# Yes you are too big to ride a mini!!!!



## trickhorses (Aug 29, 2011)

I stumbled across this video on youtube and was beyond horrified.



This girl not only has no business riding (first she doesn't have a helmet on - but that is the least of my concerns). Secondly because she thinks it is cute to torment unbroke donkey's and ponies/minis with rodeo style riding. Fast forward to 2:00 on the video where she gets on a mini!! - that really erks me.

She has NO Business riding a mini that small - she is WAY too big!!!. It is obvious the mini isn't broke and doesn't want her big butt riding it (could it be all the spinning around and bucking, hmmmm?) I just wanted to grab her by the hair and rip her off that poor mini and then get on her back and make her carry me around. Minis of that small size are not designed to carry that much weight!

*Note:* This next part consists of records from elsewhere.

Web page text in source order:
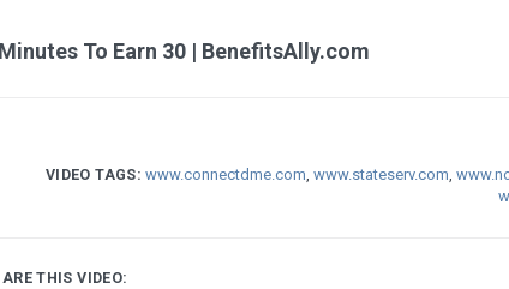
To Earn 30 | BenefitsAlly.com
VIDEO TAGS: www.connectdme.com www.stateserv.com
THIS VIDEO:
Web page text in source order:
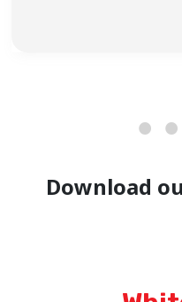
Download
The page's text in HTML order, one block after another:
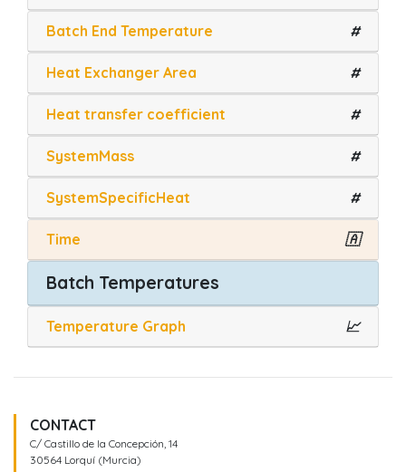
Batch End Temperature #
Heat Exchanger Area #
Heat transfer coefficient #
SystemMass #
SystemSpecificHeat #
Time 🇦
Batch Temperatures
Temperature Graph 📈
CONTACT
C/ Castillo de la Concepción, 14
30564 Lorquí (Murcia)
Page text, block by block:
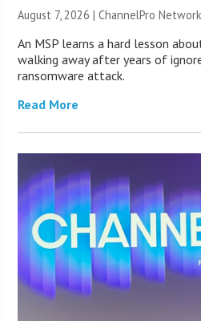
August 7, 2026 |ChannelPro Network
An MSP learns a hard lesson
walking away after years of
ransomware attack.
Read More
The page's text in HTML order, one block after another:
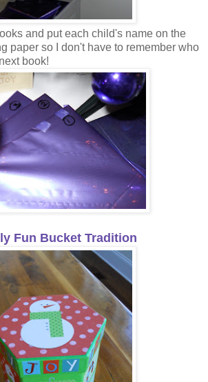
and put each child's name on the
paper so I don't have to remember who
book!
Fun Bucket Tradition
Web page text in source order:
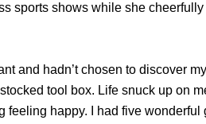
sports shows while she
and hadn’t chosen to discover
tool box. Life snuck up on
feeling happy. I had five wonderful
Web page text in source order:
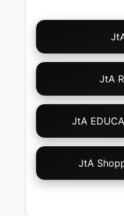
Choose
Your
JtA
JtA
JtA
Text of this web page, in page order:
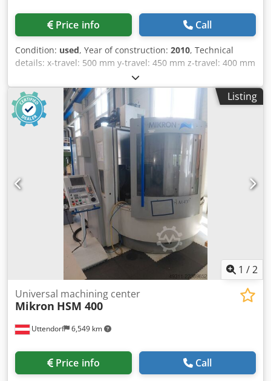
DETAILS Machine operating time: 484 d 11 h 24 min 06 s
Spindle operating time: 4,246 h 55 min 36 s Type: 5-axis
voltage: 400 V AC, 3-phase, 50 Hz Control voltage: 24 V DC
Fuses: max. 63 A Overall length: 3,300 mm Overall width:
2,200 mm Overall height: 2,300 mm Machine weight: 7,400
kg EQUIPMENT - Technical documentation and manual -
Three spare pallets - HSK-E-40 tool holders - Pallets with
attached specific fixtures External reference: Demo - Lot 1
Price info Call
Condition: used, Year of construction: 2010, Technical
details: x-travel: 500 mm y-travel: 450 mm z-travel: 400 mm
turning speeds: 20 -10.000 1/min control: HEIDENHAIN
iTNC 530 tool change unit: 30 Pos. tool taper: SK 40 rapid
traverse: 24 m/min spindle: 13 / 9 kW Round-swivelling
table: 630 x 500 mm total power requirement: 26 kVA
weight of the machine ca.: 4,5 t dimensions of the machine
ca.: 3,1 x 2,4 x 2,6 m 5-axis simultaneously machining
center, NC-round-swivelling table B -5 / +110°, C360°,
direct measuring system, el. handwheel, flush gun,
chipconveyor, Dodpezp Nfrofx Afxokr infrared touchprobe
TS 649, mode 4, laser tool measuring system, approx.
95.000h "machine on", approx. 11.500h "spindle on" *
Listing
1 /2
Uttendorf 6,549 km
Universal machining center
Mikron HSM 400
Price info Call
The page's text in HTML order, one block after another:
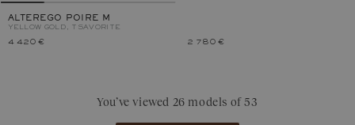
ALTEREGO POIRE M
YELLOW GOLD, TSAVORITE
4 420 € 2 780 €
You’ve viewed 26 models of 53
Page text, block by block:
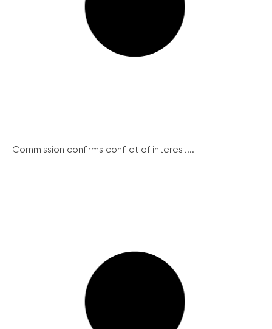
Commission confirms conflict of interest...
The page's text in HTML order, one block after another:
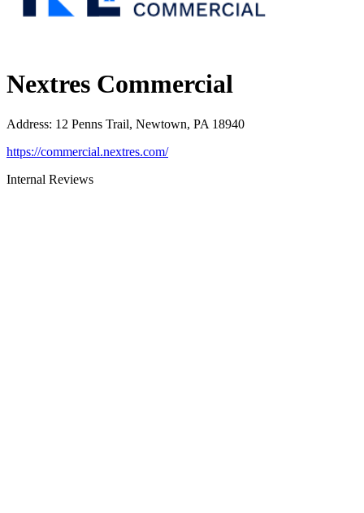
Nextres Commercial
Address: 12 Penns Trail, Newtown, PA 18940
https://commercial.nextres.com/
Internal Reviews
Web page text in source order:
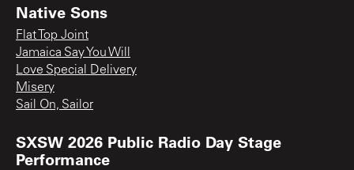
Native Sons
Flat Top Joint
Jamaica Say You Will
Love Special Delivery
Misery
Sail On, Sailor
SXSW 2026 Public Radio Day Stage
Performance
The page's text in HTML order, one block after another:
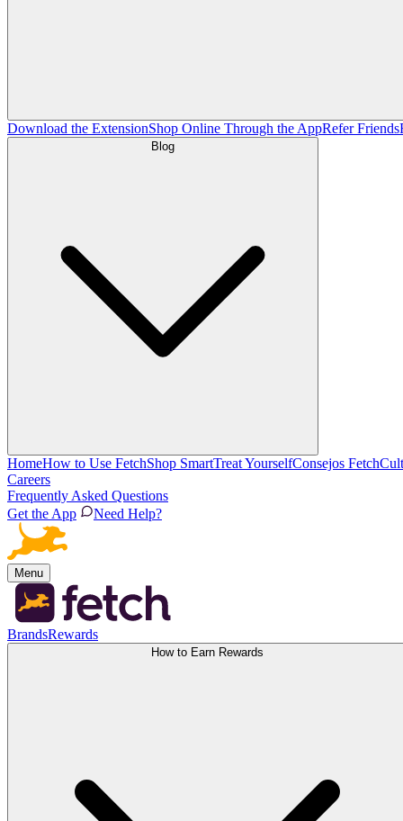
Download the ExtensionShop Online Through the AppRefer Friends
Blog
HomeHow to Use FetchShop SmartTreat YourselfConsejos Fetch
Careers
Frequently Asked Questions
Get the App
Need Help?
Menu
BrandsRewards
How to Earn Rewards
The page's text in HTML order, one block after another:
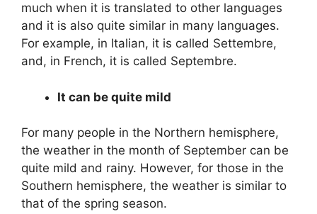
much when it is translated to other languages
and it is also quite similar in many languages.
For example, in Italian, it is called Settembre,
and, in French, it is called Septembre.
It can be quite mild
For many people in the Northern hemisphere,
the weather in the month of September can be
quite mild and rainy. However, for those in the
Southern hemisphere, the weather is similar to
that of the spring season.
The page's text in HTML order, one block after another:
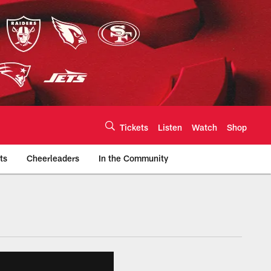
Tickets Listen Watch Shop
Cheerleaders In the Community
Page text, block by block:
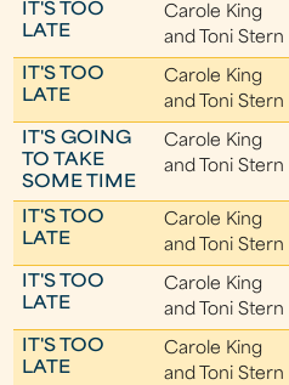
IT'S TOO
LATE
Carole King
and Toni Stern
IT'S TOO
LATE
Carole King
and Toni Stern
IT'S GOING
TO TAKE
SOME TIME
Carole King
and Toni Stern
IT'S TOO
LATE
Carole King
and Toni Stern
IT'S TOO
LATE
Carole King
and Toni Stern
IT'S TOO
LATE
Carole King
and Toni Stern
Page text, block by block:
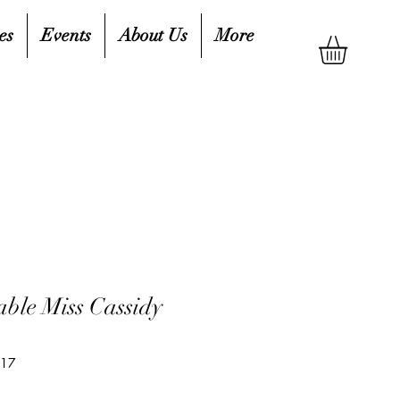
Events About Us More
Miss Cassidy
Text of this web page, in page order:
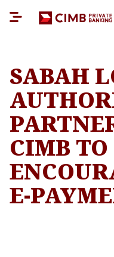
SABAH
CIMB TO
E-
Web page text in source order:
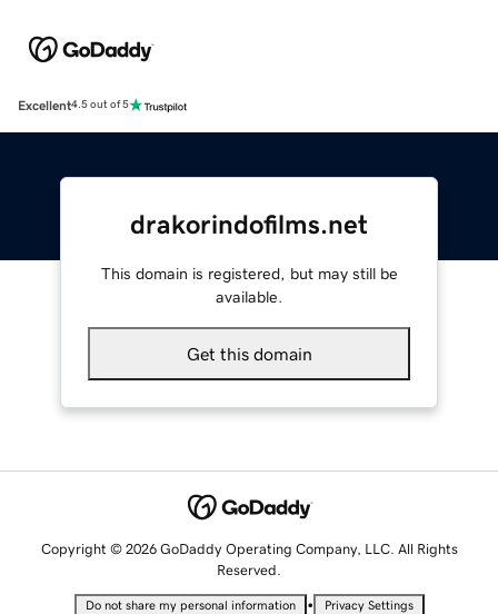
Excellent4.5 out of 5
drakorindofilms.net
This domain is registered, but may still be
available.
Get this domain
Copyright © 2026 GoDaddy Operating Company, LLC. All Rights
Reserved.
Do not share my personal information • Privacy Settings
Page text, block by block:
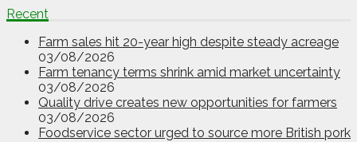
Recent
Farm sales hit 20-year high despite steady acreage
03/08/2026
Farm tenancy terms shrink amid market uncertainty
03/08/2026
Quality drive creates new opportunities for farmers
03/08/2026
Foodservice sector urged to source more British pork
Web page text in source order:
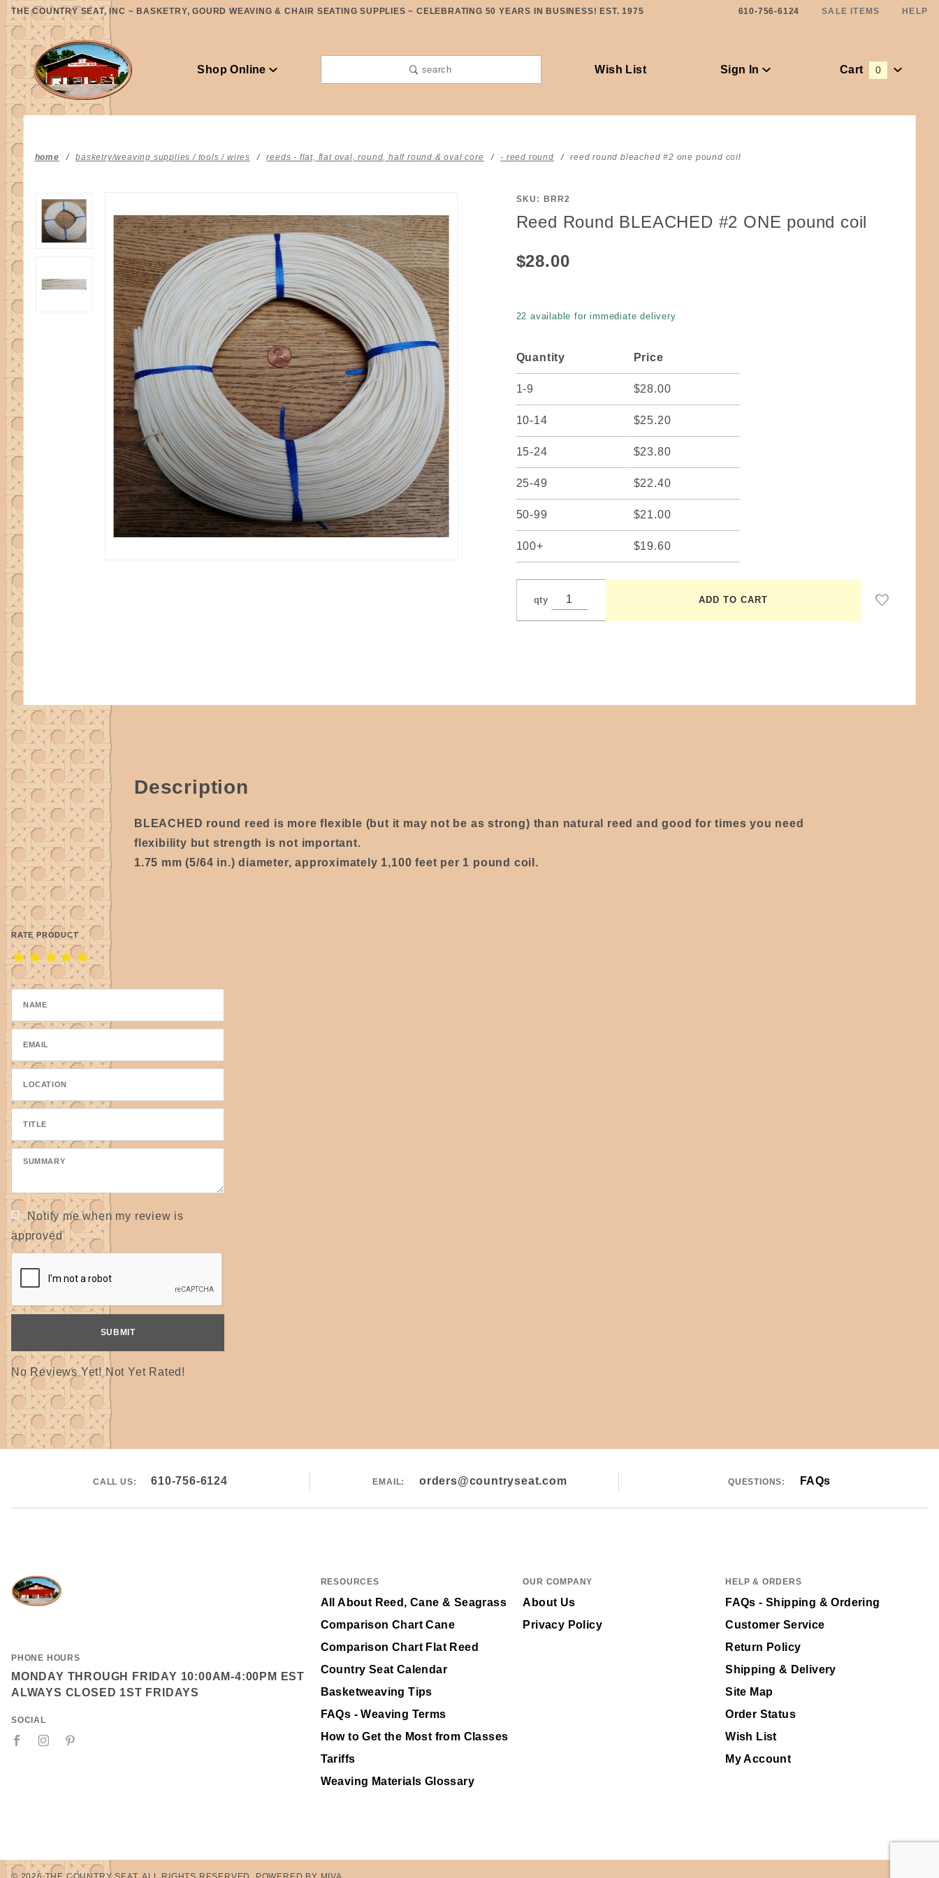
THE COUNTRY SEAT, INC ~ BASKETRY, GOURD WEAVING & CHAIR SEATING SUPPLIES ~ CELEBRATING 50 YEARS IN BUSINESS! EST. 1975 610-756-6124 SALE ITEMS HELP
Shop Online search Wish List Sign In Cart 0
home basketry/weaving supplies / tools / wires reeds - flat, flat oval, round, half round & oval core - reed round reed round bleached #2 one pound coil
Purchase
BLEACHED
SKU: BRR2
Reed Round BLEACHED #2 ONE pound coil
$28.00
22 available for immediate delivery
Quantity Price
1-9 $28.00
10-14 $25.20
15-24 $23.80
25-49 $22.40
50-99 $21.00
100+ $19.60
qty
Description
BLEACHED round reed is moreflexible (but it may not be as strong) than natural reed and good for times you need
flexibility but strength is not important.
1.75 mm (5/64 in.) diameter, approximately 1,100 feet per 1 pound coil.
RATE PRODUCT
★
★
★
★
★
Notify me when my review is
approved
No Reviews Yet! Not Yet Rated!
CALL US: 610-756-6124 EMAIL: orders@countryseat.com QUESTIONS: FAQs
PHONE HOURS
MONDAY THROUGH FRIDAY 10:00AM-4:00PM EST
ALWAYS CLOSED 1ST FRIDAYS
SOCIAL
RESOURCES
All About Reed, Cane & Seagrass
Comparison Chart Cane
Comparison Chart Flat Reed
Country Seat Calendar
Basketweaving Tips
FAQs - Weaving Terms
How to Get the Most from Classes
Tariffs
Weaving Materials Glossary
OUR COMPANY
About Us
Privacy Policy
HELP & ORDERS
FAQs - Shipping & Ordering
Customer Service
Return Policy
Shipping & Delivery
Site Map
Order Status
Wish List
My Account
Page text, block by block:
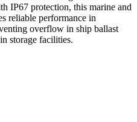
IP67 protection, this marine and
reliable performance in
overflow in ship ballast
storage facilities.
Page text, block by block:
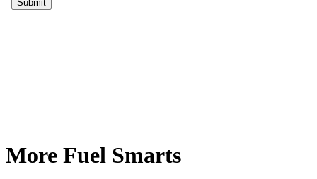
More Fuel Smarts
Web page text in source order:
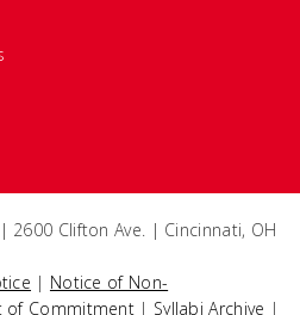
| 2600 Clifton Ave. | Cincinnati, OH
| Notice of Non-
of Commitment | Syllabi Archive |
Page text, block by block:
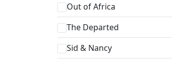
Out of Africa
The Departed
Sid & Nancy
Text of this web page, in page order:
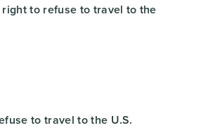
to refuse to travel to the
to travel to the U.S.
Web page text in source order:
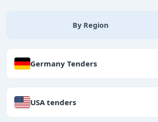
By Region
Germany Tenders
USA tenders
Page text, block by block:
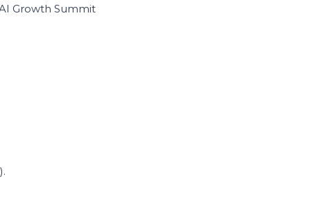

The sad part is not only is she torturing this poor mini but she thinks it is ok because that is how you break them! That is BS!!


----------



## Lindi-loo (Aug 29, 2011)

Discusting ..they should have the ponies taken from them or very least a fine..anyone with an once of common sense can see that pony is far to tiny to be ridden by her and her porky male friend along with some of those young donkeys and theyr old enough to know right from wrong


----------



## rimmerpaints (Aug 29, 2011)

DONT LIKE! She said she rescued them well someone need to rescue them from her.


----------



## ohmt (Aug 29, 2011)

I go through you tube every once in a while and try to find all the videos like this I can and then report it as animal abuse and write a comment stating so as well.


----------



## Genie (Aug 29, 2011)

sickening


----------



## Lizzie (Aug 29, 2011)

So I gather her name is Becky, she's 16 and she lives in Wisconsin.

I notice she shows a whole lot of her on the Mini towards the end of the movie. It's not a feather in her cap, to be able to bullsoze a little Mini around.

Obviously no parental control. No helmet. Judging by the way she hauls on the horses' mouths, she's no rider. A visit from Animal Control might be in order. One day when she's showing off, some horse is going to seriously injure her - or worse.

Stupid, stupid little girl.

Lizzie


----------



## MeganH (Aug 29, 2011)

That is disgusting. And I agree... Where are her parents?


----------



## minifreishorsefarm (Aug 29, 2011)

I was really hoping to see one of the donkeys kick her in the face. What an idiot! Poor animals.

Marsha


----------



## Genie (Aug 29, 2011)

I had hoped that she might hurt herself on a fall, enough to stop her cruelty and abuse. Like they say "you can't fix stupid"


----------



## little lady (Aug 29, 2011)

Stupid hurts and it is just a matter of time before she gets hurt really bad but unfortunately it is/will be aT the expense of these animals. SAD!


----------



## Katiean (Aug 29, 2011)

MeganH said:


> That is disgusting. And I agree... Where are her parents?


Thats what I was going to say. My parents NEVER would have allowed harass any livestock like that. It was bad enough that she was riding the little horses, donkeys and calves. But, she was allowing the dogs to harass the animals while she was attempting to ride what ever animal she wanted. That kid needs her butt spanked for what she is doing.


----------



## Lizzie (Aug 29, 2011)

I have placed this on some all-breed forums, requesting if anyone knows her, to contact the parents. This especially, if anyone has placed the Mini or other rescue horses with her.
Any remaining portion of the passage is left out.